━━━━━ Supplied material ━━━━━

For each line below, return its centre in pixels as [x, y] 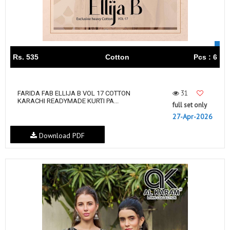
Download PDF [61, 136]
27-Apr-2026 [193, 116]
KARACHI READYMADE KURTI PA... [68, 101]
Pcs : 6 [205, 57]
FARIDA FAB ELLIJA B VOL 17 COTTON [74, 93]
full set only [190, 105]
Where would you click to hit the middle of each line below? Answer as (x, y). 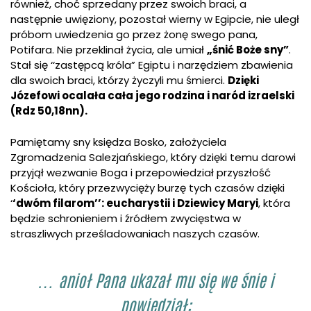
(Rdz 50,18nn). (49, 111)
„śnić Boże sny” (248, 50)
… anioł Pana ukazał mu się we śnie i (155, 284)
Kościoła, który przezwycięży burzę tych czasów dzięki (148, 187)
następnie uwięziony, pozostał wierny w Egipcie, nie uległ (155, 19)
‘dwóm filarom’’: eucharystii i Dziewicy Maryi (135, 203)
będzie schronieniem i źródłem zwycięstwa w (126, 218)
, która (274, 203)
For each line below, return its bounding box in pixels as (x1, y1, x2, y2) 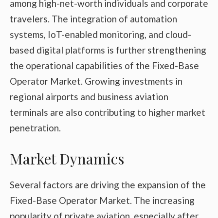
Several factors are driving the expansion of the (10, 179, 206, 190)
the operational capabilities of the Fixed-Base (10, 60, 199, 72)
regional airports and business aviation (10, 91, 168, 103)
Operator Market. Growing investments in (10, 75, 182, 87)
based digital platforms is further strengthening (10, 44, 206, 56)
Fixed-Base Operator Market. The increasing (10, 194, 195, 206)
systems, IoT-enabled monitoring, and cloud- (10, 29, 191, 40)
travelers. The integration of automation (10, 13, 177, 25)
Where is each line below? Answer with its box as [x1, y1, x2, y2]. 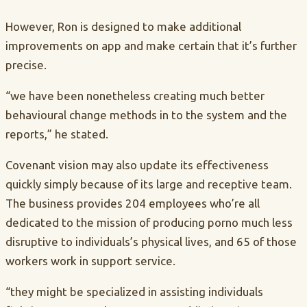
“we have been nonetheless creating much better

━━━━━

In the data above, count the lines where the word "Fixed" appears; reply with the number only.

2